**WHAT THE TASK REQUIRES**
Would you copy the entries that follow exactly, leaving out every picture?

GIVEN ENTRIES: Begin

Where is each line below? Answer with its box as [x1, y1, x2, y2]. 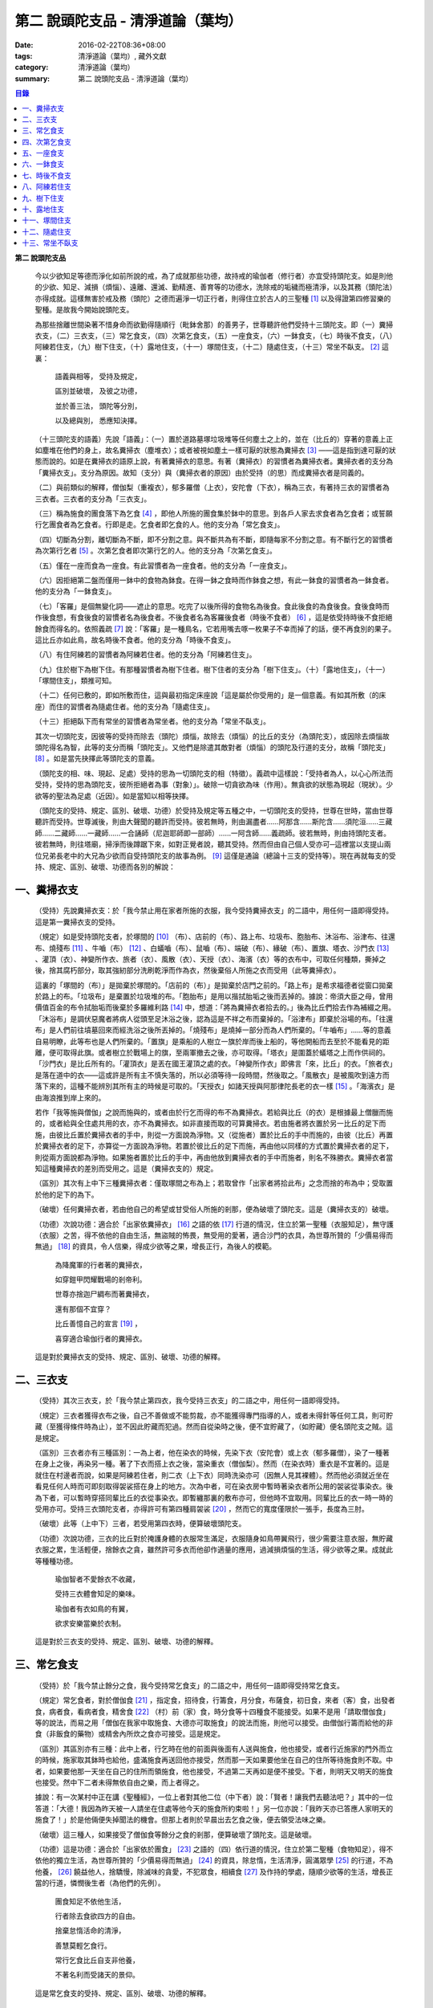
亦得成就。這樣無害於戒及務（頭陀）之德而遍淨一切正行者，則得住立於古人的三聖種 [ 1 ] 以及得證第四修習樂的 [34, 293, 391, 303]
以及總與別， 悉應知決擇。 [55, 416, 142, 426]
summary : [14, 73, 51, 84]
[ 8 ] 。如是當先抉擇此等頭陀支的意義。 [34, 753, 160, 763]
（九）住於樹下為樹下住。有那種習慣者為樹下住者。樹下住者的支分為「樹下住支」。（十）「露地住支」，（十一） [34, 664, 390, 674]
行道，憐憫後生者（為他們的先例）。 [48, 1878, 165, 1888]
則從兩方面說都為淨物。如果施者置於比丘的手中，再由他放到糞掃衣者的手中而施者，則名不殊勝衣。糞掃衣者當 [34, 1153, 393, 1162]
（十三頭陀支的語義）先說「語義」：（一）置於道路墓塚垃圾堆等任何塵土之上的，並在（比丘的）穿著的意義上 [34, 434, 386, 443]
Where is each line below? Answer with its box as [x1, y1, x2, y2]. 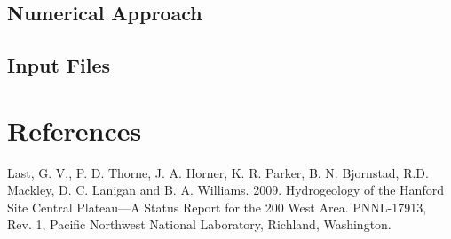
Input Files [7, 51, 111, 79]
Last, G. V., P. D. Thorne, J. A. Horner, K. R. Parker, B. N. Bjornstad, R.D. [7, 163, 429, 181]
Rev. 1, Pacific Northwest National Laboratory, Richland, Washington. [7, 215, 392, 234]
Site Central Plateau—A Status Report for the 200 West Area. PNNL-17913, [7, 197, 427, 216]
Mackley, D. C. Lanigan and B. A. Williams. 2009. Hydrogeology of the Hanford [7, 181, 444, 199]
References [7, 112, 142, 148]

GIVEN ENTRIES: End

**WORKED SOLUTION**
Where is each line below? Answer with its box as [x1, y1, x2, y2]. 
亦得成就。這樣無害於戒及務（頭陀）之德而遍淨一切正行者，則得住立於古人的三聖種 [ 1 ] 以及得證第四修習樂的 [34, 293, 391, 303]
以及總與別， 悉應知決擇。 [55, 416, 142, 426]
summary : [14, 73, 51, 84]
[ 8 ] 。如是當先抉擇此等頭陀支的意義。 [34, 753, 160, 763]
（九）住於樹下為樹下住。有那種習慣者為樹下住者。樹下住者的支分為「樹下住支」。（十）「露地住支」，（十一） [34, 664, 390, 674]
行道，憐憫後生者（為他們的先例）。 [48, 1878, 165, 1888]
則從兩方面說都為淨物。如果施者置於比丘的手中，再由他放到糞掃衣者的手中而施者，則名不殊勝衣。糞掃衣者當 [34, 1153, 393, 1162]
（十三頭陀支的語義）先說「語義」：（一）置於道路墓塚垃圾堆等任何塵土之上的，並在（比丘的）穿著的意義上 [34, 434, 386, 443]
Where is each line below? Answer with its box as [x1, y1, x2, y2]. 
Input Files [7, 51, 111, 79]
Last, G. V., P. D. Thorne, J. A. Horner, K. R. Parker, B. N. Bjornstad, R.D. [7, 163, 429, 181]
Rev. 1, Pacific Northwest National Laboratory, Richland, Washington. [7, 215, 392, 234]
Site Central Plateau—A Status Report for the 200 West Area. PNNL-17913, [7, 197, 427, 216]
Mackley, D. C. Lanigan and B. A. Williams. 2009. Hydrogeology of the Hanford [7, 181, 444, 199]
References [7, 112, 142, 148]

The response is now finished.